The internets (to use Dubya’s term) has changed many aspects of our lives but one area I didn’t come to appreciate until recently is genealogy. The changes are, like so many other e-changes, revolutionary.
Genealogical research used to involve going to various government and local offices to sift through birth, marriage and death records. Then you’d take that data home and write up a little chart that you would distribute to everyone in your family. And that was it, until you or someone else in your family picked up the ball and went to the next government office to try to decipher the next link in your family chain.
Now many of those government records are online. But even more importantly, all that work done by diligent families over time is also on the internet. So if you can stretch your family a generation or two into the past, you can connect with all this work that people have already done.
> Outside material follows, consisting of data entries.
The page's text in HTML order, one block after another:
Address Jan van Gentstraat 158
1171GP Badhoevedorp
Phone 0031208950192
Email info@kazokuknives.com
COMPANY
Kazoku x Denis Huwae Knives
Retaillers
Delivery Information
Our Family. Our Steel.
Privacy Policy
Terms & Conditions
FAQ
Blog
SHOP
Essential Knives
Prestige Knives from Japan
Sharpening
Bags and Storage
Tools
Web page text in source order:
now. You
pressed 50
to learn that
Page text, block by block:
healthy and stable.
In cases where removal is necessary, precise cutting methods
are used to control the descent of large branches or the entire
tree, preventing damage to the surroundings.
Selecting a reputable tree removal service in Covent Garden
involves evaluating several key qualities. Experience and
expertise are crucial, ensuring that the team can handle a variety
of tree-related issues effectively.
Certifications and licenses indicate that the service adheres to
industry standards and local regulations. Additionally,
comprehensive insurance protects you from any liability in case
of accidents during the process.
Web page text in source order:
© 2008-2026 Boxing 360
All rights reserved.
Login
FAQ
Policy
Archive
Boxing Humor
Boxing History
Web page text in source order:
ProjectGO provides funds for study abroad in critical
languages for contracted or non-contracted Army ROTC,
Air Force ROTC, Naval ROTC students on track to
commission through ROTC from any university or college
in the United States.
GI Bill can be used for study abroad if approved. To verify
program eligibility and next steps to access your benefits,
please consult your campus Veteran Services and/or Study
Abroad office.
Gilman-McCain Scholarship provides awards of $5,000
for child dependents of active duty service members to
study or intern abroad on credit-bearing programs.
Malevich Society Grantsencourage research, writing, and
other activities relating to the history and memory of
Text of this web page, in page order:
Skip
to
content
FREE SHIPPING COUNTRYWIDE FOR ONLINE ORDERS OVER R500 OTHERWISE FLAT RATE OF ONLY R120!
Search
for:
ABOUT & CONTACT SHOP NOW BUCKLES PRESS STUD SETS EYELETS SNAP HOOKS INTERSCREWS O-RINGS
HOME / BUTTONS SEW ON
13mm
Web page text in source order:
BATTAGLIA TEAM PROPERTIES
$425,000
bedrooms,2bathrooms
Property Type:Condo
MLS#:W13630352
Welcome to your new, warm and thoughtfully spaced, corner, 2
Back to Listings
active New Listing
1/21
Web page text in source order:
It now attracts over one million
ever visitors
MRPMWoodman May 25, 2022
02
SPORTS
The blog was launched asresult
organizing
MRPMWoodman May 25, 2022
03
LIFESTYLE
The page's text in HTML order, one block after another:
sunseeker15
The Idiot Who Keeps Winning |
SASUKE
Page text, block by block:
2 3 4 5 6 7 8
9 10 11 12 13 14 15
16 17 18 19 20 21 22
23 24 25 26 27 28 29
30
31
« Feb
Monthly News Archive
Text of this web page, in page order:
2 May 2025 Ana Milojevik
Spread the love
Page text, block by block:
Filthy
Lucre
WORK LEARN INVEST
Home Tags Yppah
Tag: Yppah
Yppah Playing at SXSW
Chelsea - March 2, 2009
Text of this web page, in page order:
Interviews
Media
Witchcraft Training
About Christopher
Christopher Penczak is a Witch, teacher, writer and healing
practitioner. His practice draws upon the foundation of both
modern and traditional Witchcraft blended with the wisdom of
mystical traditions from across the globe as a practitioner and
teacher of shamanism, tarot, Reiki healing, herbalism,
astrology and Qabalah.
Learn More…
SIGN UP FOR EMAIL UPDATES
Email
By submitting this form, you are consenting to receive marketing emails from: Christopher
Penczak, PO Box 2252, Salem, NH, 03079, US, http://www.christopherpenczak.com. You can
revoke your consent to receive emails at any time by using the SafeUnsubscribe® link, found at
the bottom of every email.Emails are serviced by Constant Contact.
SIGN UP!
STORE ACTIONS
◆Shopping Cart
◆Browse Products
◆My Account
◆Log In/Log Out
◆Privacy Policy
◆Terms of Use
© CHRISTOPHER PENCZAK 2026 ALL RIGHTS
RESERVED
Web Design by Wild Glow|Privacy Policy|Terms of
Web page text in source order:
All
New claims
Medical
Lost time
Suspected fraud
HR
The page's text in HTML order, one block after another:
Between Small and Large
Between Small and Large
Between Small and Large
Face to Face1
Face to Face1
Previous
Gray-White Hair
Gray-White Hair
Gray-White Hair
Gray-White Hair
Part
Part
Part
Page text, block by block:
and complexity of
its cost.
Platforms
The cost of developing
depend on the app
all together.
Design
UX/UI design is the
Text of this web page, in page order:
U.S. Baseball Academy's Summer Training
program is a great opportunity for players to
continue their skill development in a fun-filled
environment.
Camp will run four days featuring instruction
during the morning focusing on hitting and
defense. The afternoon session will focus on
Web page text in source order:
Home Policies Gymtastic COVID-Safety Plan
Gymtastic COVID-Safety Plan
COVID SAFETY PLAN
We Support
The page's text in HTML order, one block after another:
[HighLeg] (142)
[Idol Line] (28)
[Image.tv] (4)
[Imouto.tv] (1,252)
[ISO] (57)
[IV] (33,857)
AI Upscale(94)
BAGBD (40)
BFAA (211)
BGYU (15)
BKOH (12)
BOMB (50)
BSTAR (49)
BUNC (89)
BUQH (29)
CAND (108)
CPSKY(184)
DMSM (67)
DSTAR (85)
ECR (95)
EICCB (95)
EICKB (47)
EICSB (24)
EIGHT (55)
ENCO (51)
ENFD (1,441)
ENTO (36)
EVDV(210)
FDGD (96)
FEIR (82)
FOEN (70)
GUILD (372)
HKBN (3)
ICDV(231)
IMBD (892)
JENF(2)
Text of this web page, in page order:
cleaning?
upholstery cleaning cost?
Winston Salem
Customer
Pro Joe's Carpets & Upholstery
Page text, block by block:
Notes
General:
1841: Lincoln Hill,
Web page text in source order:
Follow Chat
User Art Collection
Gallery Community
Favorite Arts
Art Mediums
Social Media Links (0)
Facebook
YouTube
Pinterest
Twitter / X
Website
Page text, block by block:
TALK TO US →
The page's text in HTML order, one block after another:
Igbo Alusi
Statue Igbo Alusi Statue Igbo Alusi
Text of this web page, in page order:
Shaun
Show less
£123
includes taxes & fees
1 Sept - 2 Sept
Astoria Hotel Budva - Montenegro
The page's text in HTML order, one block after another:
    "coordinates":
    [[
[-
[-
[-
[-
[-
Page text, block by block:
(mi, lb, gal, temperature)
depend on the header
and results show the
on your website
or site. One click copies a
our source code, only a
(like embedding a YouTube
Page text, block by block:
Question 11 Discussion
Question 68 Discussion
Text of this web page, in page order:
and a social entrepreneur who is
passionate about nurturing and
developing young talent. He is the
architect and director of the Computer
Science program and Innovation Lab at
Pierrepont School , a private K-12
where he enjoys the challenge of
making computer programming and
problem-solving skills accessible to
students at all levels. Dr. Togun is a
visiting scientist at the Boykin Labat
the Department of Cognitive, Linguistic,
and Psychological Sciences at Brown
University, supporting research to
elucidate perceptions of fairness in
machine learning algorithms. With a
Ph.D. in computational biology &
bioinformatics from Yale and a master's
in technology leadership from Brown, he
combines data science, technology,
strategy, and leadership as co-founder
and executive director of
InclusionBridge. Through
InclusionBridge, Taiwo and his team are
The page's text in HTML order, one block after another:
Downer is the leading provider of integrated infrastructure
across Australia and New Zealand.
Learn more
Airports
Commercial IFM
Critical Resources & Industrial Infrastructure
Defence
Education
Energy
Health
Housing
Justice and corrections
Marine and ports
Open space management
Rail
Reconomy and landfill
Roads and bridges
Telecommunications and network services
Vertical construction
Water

That’s how I figured out in the last month or so that I am related to one of the original members of the Jamestown colony. He arrived in Virginia in 1608. As a result, history has really come alive for me and now I’m pouring over Colonial history to see what my relatives were up to in the 17th and 18th centuries.
I did much of my work on ancestry.com but just googling surnames I’ve come across a motherlode of information. Here’s one of the coolest things I’ve found, the graves of my maternal great(x6)-uncles who fought for the Rebels in the Revolution. They later settled in Illinois:
Incidentally, the website I found these pics on is pretty cool in and of itself, http://www.waymarking.com.
So get out there and find out where you come from!
Here are some suggestions from a novice:
1. Compile everything you already know. Talk to your living relatives. Everyone has somebody in their family who’s already been working on the family history. I’ve got a couple in mine. Gather all these tidbits in one place. I started with an Excel spreadsheet but there is good genealogy software out there.
2. Get on familysearch.org and/or ancestry.com and see how what you already know connects with the work people have already done.
3. Now the hard work begins. Start with one branch and search, search, search. Google your family names & surnames and the names of husbands & wives, especially the oddball ones. One of my google searches uncovered a diary that describes the 1834 migration of one of my relatives from Virginia to Illinois. It’s the earliest information I have on that branch. I’ve discovered Captains, Quakers, Tories and Rebels, frontiersman, and pioneers. It’s not that just I’ve found cool relatives — whatever I found out would have been cool because this is my tribe. (There will be bad things, too. No doubt some of my relatives were slaveowners. But that’s American history, you take the awesome and inspiring with the shameful.)
I’m making great progress. I’ve nearly filled out six generations of my family tree and made it much further in several branches. But I still have a long way to go. I’ll keep you posted.